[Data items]
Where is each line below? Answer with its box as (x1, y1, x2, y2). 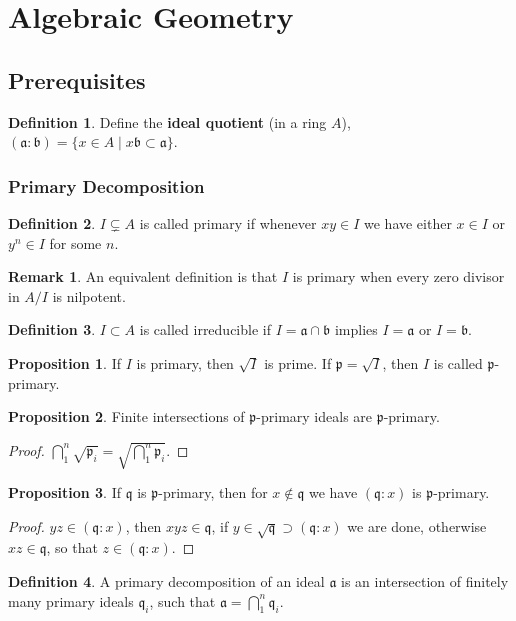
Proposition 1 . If (8, 352, 121, 373)
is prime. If (264, 352, 332, 373)
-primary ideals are (256, 406, 373, 427)
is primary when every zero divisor (292, 266, 505, 287)
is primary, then (136, 352, 234, 373)
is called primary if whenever (139, 212, 317, 233)
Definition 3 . (8, 319, 96, 340)
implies (334, 319, 378, 340)
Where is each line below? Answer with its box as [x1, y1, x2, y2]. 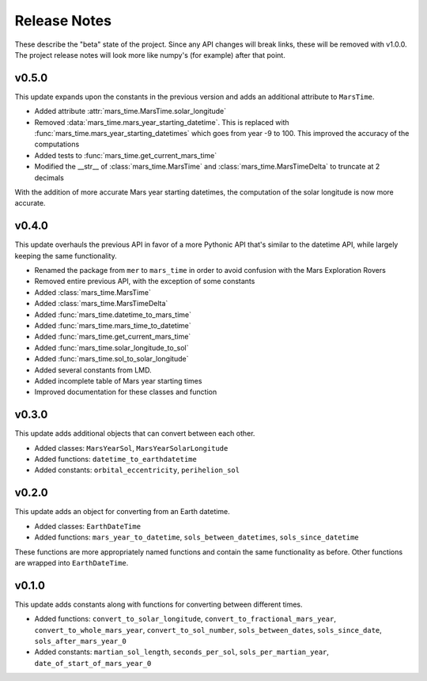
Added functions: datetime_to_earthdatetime [34, 455, 197, 464]
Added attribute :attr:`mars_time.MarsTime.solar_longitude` [34, 107, 227, 116]
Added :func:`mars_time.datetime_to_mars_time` [34, 309, 191, 320]
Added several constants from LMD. [34, 365, 152, 375]
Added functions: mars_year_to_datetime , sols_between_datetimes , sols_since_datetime [34, 532, 359, 542]
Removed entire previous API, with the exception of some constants [34, 277, 255, 286]
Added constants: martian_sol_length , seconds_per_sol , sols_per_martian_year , [34, 647, 330, 656]
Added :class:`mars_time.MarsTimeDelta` [34, 299, 168, 308]
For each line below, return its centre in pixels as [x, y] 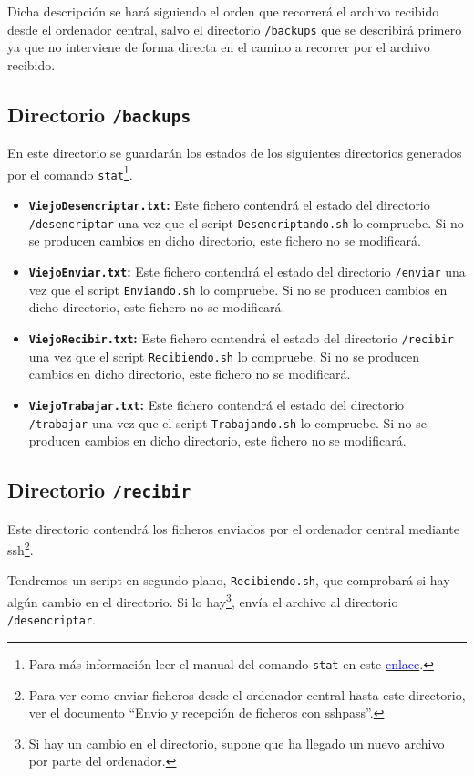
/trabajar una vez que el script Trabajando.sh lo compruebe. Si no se [227, 422]
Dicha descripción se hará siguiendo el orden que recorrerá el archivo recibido [223, 11]
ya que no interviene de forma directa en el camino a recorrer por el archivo [219, 47]
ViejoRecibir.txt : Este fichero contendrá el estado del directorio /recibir [241, 337]
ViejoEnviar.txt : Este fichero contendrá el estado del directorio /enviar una [247, 272]
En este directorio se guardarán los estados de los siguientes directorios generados [235, 153]
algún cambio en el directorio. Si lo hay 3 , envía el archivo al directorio [203, 600]
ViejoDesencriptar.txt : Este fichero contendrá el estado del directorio [229, 205]
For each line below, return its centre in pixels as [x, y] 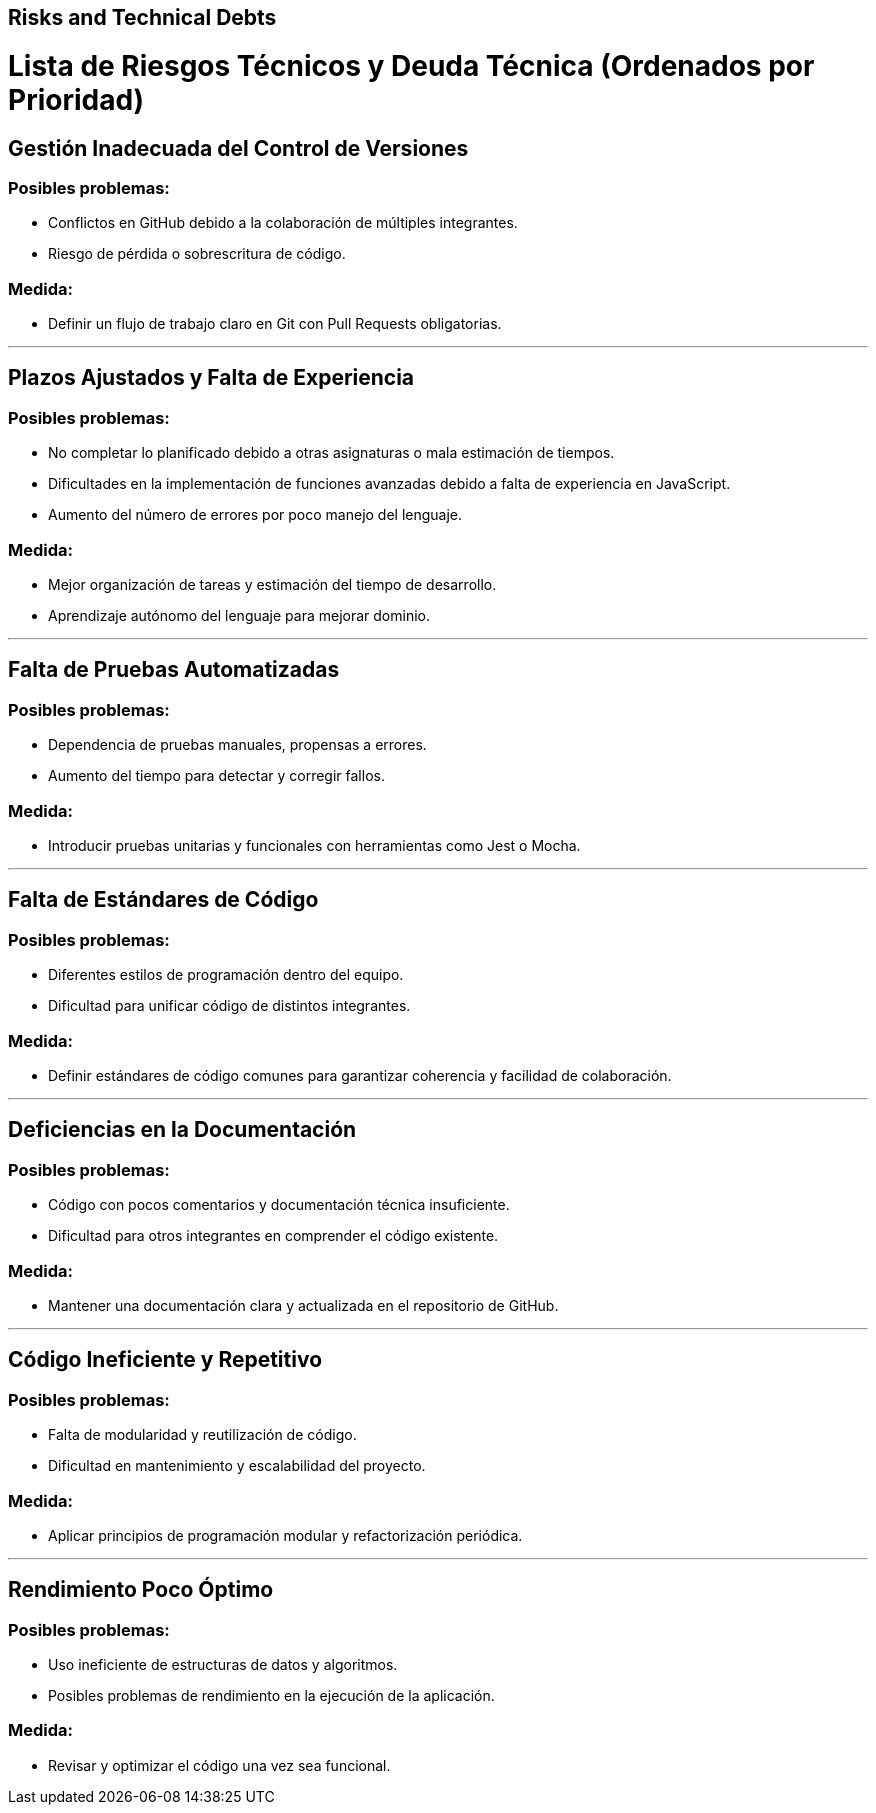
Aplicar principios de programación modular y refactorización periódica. [285, 1535]
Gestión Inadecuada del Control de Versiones [238, 148]
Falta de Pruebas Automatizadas [174, 670]
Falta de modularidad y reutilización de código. [202, 1435]
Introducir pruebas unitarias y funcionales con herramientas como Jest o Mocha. [314, 845]
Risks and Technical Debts [142, 17]
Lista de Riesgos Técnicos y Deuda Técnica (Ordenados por [411, 65]
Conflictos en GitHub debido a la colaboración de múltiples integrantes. [283, 223]
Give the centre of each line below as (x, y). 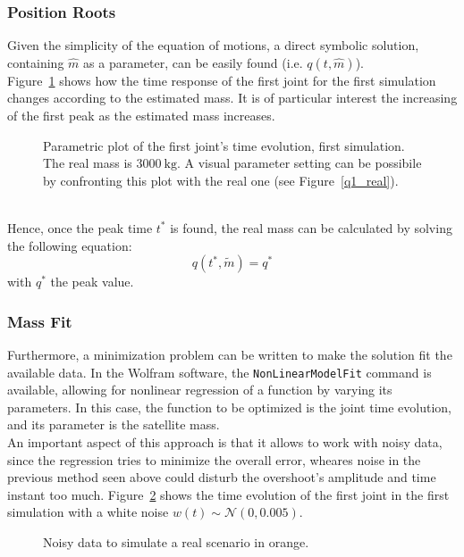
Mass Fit (40, 321)
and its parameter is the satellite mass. (114, 424)
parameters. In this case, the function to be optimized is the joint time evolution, (229, 407)
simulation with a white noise (88, 512)
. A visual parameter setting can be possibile (299, 163)
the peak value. (92, 282)
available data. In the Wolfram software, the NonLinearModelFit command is (219, 372)
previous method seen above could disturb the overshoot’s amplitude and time (222, 477)
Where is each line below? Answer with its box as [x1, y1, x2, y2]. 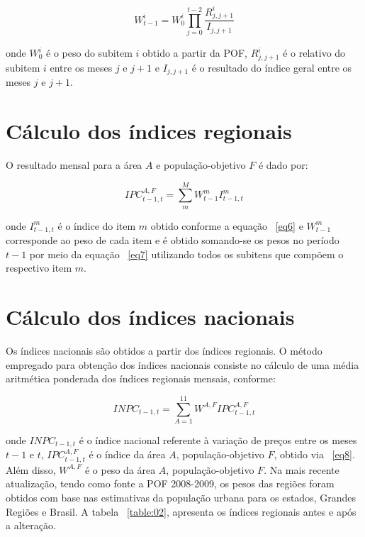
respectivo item [6, 260, 72, 275]
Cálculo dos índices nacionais [6, 302, 295, 331]
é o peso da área [84, 462, 156, 477]
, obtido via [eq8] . [274, 447, 355, 462]
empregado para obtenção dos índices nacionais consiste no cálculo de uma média [6, 357, 359, 372]
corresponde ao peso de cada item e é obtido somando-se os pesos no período [6, 233, 339, 248]
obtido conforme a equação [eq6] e [150, 218, 303, 233]
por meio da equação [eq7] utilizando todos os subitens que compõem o [29, 246, 344, 261]
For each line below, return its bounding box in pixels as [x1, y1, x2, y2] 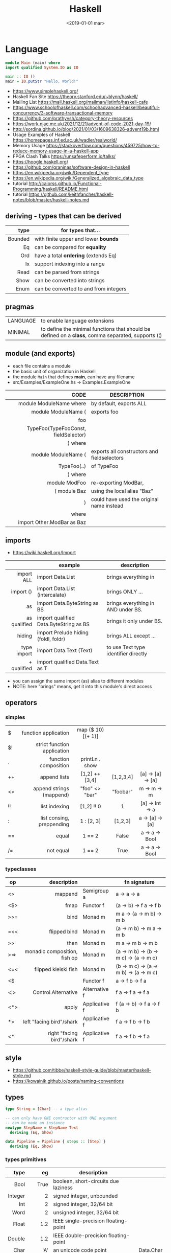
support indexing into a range [34, 260, 105, 267]
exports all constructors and [91, 448, 158, 455]
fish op [61, 954, 78, 962]
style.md [12, 1073, 32, 1079]
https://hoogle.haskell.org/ [12, 159, 69, 165]
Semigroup [82, 887, 109, 895]
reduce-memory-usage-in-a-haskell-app [12, 148, 99, 154]
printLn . [80, 756, 101, 763]
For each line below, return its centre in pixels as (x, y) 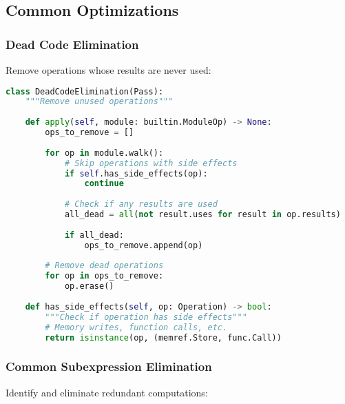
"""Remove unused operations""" (99, 102)
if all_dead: (94, 235)
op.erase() (89, 286)
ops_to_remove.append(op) (144, 245)
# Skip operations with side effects (151, 163)
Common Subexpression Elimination (109, 366)
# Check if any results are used (141, 204)
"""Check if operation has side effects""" (146, 317)
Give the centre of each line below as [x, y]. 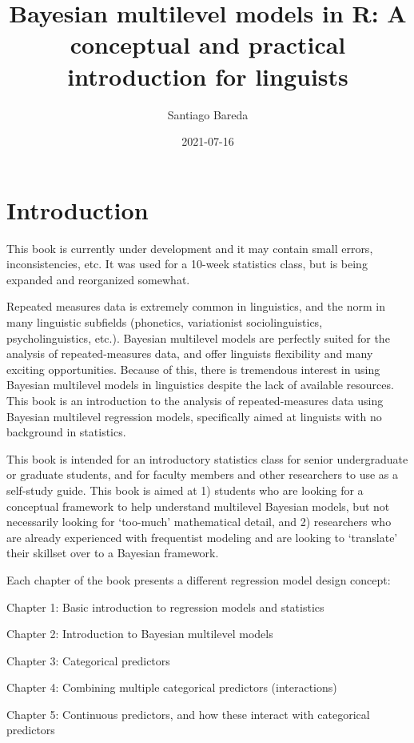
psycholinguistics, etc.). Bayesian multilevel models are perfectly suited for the [198, 337]
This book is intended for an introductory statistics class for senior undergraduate [207, 458]
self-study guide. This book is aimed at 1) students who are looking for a [185, 490]
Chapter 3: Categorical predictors [88, 660]
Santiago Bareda [208, 114]
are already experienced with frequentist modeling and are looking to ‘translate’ [202, 537]
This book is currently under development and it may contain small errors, [190, 248]
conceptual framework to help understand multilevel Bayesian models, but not [198, 506]
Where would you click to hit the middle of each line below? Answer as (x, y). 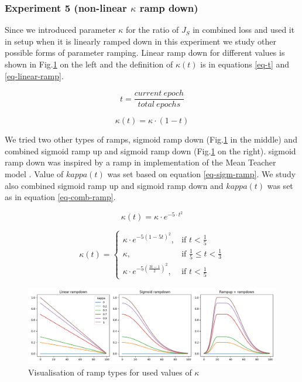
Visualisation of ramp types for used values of (110, 372)
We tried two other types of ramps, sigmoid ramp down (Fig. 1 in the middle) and (151, 139)
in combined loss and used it (244, 30)
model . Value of (34, 174)
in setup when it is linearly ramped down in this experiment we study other (141, 41)
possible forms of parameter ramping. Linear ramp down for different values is (145, 53)
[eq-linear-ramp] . (34, 75)
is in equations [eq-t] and (245, 64)
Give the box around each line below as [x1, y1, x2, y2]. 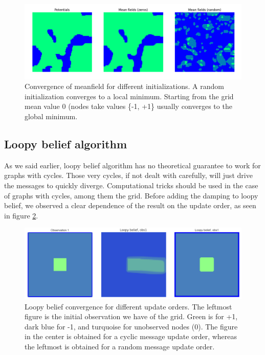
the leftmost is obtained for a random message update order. [25, 341, 215, 351]
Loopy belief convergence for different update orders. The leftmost [25, 301, 232, 312]
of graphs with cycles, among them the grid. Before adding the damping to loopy [4, 190, 258, 201]
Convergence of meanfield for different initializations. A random [25, 81, 224, 92]
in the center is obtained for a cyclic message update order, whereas [25, 331, 237, 342]
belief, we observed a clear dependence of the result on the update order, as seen [4, 200, 256, 211]
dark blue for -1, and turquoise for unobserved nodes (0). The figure [25, 321, 238, 331]
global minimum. [25, 110, 78, 121]
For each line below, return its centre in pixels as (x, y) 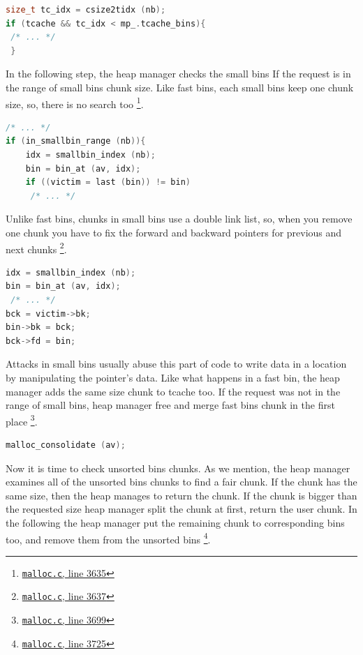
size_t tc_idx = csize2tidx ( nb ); (86, 10)
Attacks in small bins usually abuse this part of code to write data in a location (176, 364)
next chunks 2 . (36, 248)
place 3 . (22, 420)
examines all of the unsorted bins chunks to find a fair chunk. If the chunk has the (181, 482)
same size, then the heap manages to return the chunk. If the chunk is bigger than (181, 495)
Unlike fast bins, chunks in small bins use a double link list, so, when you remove (179, 219)
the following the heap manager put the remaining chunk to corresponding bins (175, 522)
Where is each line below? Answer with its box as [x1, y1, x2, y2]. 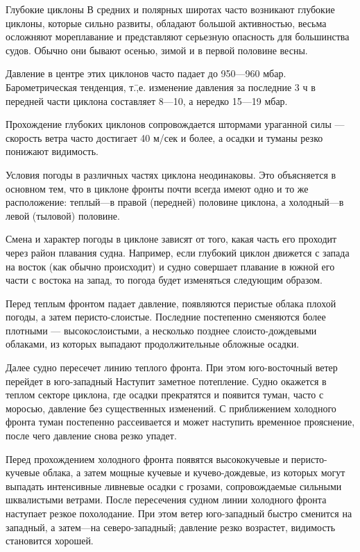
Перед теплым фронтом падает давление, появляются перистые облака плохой [6, 295, 336, 310]
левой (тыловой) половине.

▶ [What is needed] An exact copy of the entries, minus the pictures, is what's needed here.

▶ [Solution]
Where is each line below? Answer with its box as (x1, y1, x2, y2). 
Proposition 1 . If (8, 352, 121, 373)
is prime. If (264, 352, 332, 373)
-primary ideals are (256, 406, 373, 427)
is primary when every zero divisor (292, 266, 505, 287)
is primary, then (136, 352, 234, 373)
is called primary if whenever (139, 212, 317, 233)
Definition 3 . (8, 319, 96, 340)
implies (334, 319, 378, 340)
Where is each line below? Answer with its box as [x1, y1, x2, y2]. 
Added functions: datetime_to_earthdatetime [34, 455, 197, 464]
Added attribute :attr:`mars_time.MarsTime.solar_longitude` [34, 107, 227, 116]
Added :func:`mars_time.datetime_to_mars_time` [34, 309, 191, 320]
Added several constants from LMD. [34, 365, 152, 375]
Added functions: mars_year_to_datetime , sols_between_datetimes , sols_since_datetime [34, 532, 359, 542]
Removed entire previous API, with the exception of some constants [34, 277, 255, 286]
Added constants: martian_sol_length , seconds_per_sol , sols_per_martian_year , [34, 647, 330, 656]
Added :class:`mars_time.MarsTimeDelta` [34, 299, 168, 308]
For each line below, return its centre in pixels as [x, y] 
/trabajar una vez que el script Trabajando.sh lo compruebe. Si no se [227, 422]
Dicha descripción se hará siguiendo el orden que recorrerá el archivo recibido [223, 11]
ya que no interviene de forma directa en el camino a recorrer por el archivo [219, 47]
ViejoRecibir.txt : Este fichero contendrá el estado del directorio /recibir [241, 337]
ViejoEnviar.txt : Este fichero contendrá el estado del directorio /enviar una [247, 272]
En este directorio se guardarán los estados de los siguientes directorios generados [235, 153]
algún cambio en el directorio. Si lo hay 3 , envía el archivo al directorio [203, 600]
ViejoDesencriptar.txt : Este fichero contendrá el estado del directorio [229, 205]
For each line below, return its centre in pixels as [x, y] 
Aplicar principios de programación modular y refactorización periódica. [285, 1535]
Gestión Inadecuada del Control de Versiones [238, 148]
Falta de Pruebas Automatizadas [174, 670]
Falta de modularidad y reutilización de código. [202, 1435]
Introducir pruebas unitarias y funcionales con herramientas como Jest o Mocha. [314, 845]
Risks and Technical Debts [142, 17]
Lista de Riesgos Técnicos y Deuda Técnica (Ordenados por [411, 65]
Conflictos en GitHub debido a la colaboración de múltiples integrantes. [283, 223]
Give the centre of each line below as (x, y). 
Mass Fit (40, 321)
and its parameter is the satellite mass. (114, 424)
parameters. In this case, the function to be optimized is the joint time evolution, (229, 407)
simulation with a white noise (88, 512)
. A visual parameter setting can be possibile (299, 163)
the peak value. (92, 282)
available data. In the Wolfram software, the NonLinearModelFit command is (219, 372)
previous method seen above could disturb the overshoot’s amplitude and time (222, 477)
Where is each line below? Answer with its box as [x1, y1, x2, y2]. 
respectivo item [6, 260, 72, 275]
Cálculo dos índices nacionais [6, 302, 295, 331]
é o peso da área [84, 462, 156, 477]
, obtido via [eq8] . [274, 447, 355, 462]
empregado para obtenção dos índices nacionais consiste no cálculo de uma média [6, 357, 359, 372]
corresponde ao peso de cada item e é obtido somando-se os pesos no período [6, 233, 339, 248]
obtido conforme a equação [eq6] e [150, 218, 303, 233]
por meio da equação [eq7] utilizando todos os subitens que compõem o [29, 246, 344, 261]
For each line below, return its bounding box in pixels as [x1, y1, x2, y2] 
support indexing into a range [34, 260, 105, 267]
exports all constructors and [91, 448, 158, 455]
fish op [61, 954, 78, 962]
style.md [12, 1073, 32, 1079]
https://hoogle.haskell.org/ [12, 159, 69, 165]
Semigroup [82, 887, 109, 895]
reduce-memory-usage-in-a-haskell-app [12, 148, 99, 154]
printLn . [80, 756, 101, 763]
For each line below, return its centre in pixels as (x, y) 
"""Remove unused operations""" (99, 102)
if all_dead: (94, 235)
op.erase() (89, 286)
ops_to_remove.append(op) (144, 245)
# Skip operations with side effects (151, 163)
Common Subexpression Elimination (109, 366)
# Check if any results are used (141, 204)
"""Check if operation has side effects""" (146, 317)
Give the centre of each line below as [x, y]. 
psycholinguistics, etc.). Bayesian multilevel models are perfectly suited for the [198, 337]
This book is intended for an introductory statistics class for senior undergraduate [207, 458]
self-study guide. This book is aimed at 1) students who are looking for a [185, 490]
Chapter 3: Categorical predictors [88, 660]
Santiago Bareda [208, 114]
are already experienced with frequentist modeling and are looking to ‘translate’ [202, 537]
This book is currently under development and it may contain small errors, [190, 248]
conceptual framework to help understand multilevel Bayesian models, but not [198, 506]
Where would you click to hit the middle of each line below? Answer as (x, y). 
Visualisation of ramp types for used values of (110, 372)
We tried two other types of ramps, sigmoid ramp down (Fig. 1 in the middle) and (151, 139)
in combined loss and used it (244, 30)
model . Value of (34, 174)
in setup when it is linearly ramped down in this experiment we study other (141, 41)
possible forms of parameter ramping. Linear ramp down for different values is (145, 53)
[eq-linear-ramp] . (34, 75)
is in equations [eq-t] and (245, 64)
Give the box around each line below as [x1, y1, x2, y2]. 
the leftmost is obtained for a random message update order. [25, 341, 215, 351]
Loopy belief convergence for different update orders. The leftmost [25, 301, 232, 312]
of graphs with cycles, among them the grid. Before adding the damping to loopy [4, 190, 258, 201]
Convergence of meanfield for different initializations. A random [25, 81, 224, 92]
in the center is obtained for a cyclic message update order, whereas [25, 331, 237, 342]
belief, we observed a clear dependence of the result on the update order, as seen [4, 200, 256, 211]
dark blue for -1, and turquoise for unobserved nodes (0). The figure [25, 321, 238, 331]
global minimum. [25, 110, 78, 121]
For each line below, return its centre in pixels as (x, y) 
size_t tc_idx = csize2tidx ( nb ); (86, 10)
Attacks in small bins usually abuse this part of code to write data in a location (176, 364)
next chunks 2 . (36, 248)
place 3 . (22, 420)
examines all of the unsorted bins chunks to find a fair chunk. If the chunk has the (181, 482)
same size, then the heap manages to return the chunk. If the chunk is bigger than (181, 495)
Unlike fast bins, chunks in small bins use a double link list, so, when you remove (179, 219)
the following the heap manager put the remaining chunk to corresponding bins (175, 522)
Where is each line below? Answer with its box as [x1, y1, x2, y2]. 
Перед теплым фронтом падает давление, появляются перистые облака плохой [6, 295, 336, 310]
левой (тыловой) половине.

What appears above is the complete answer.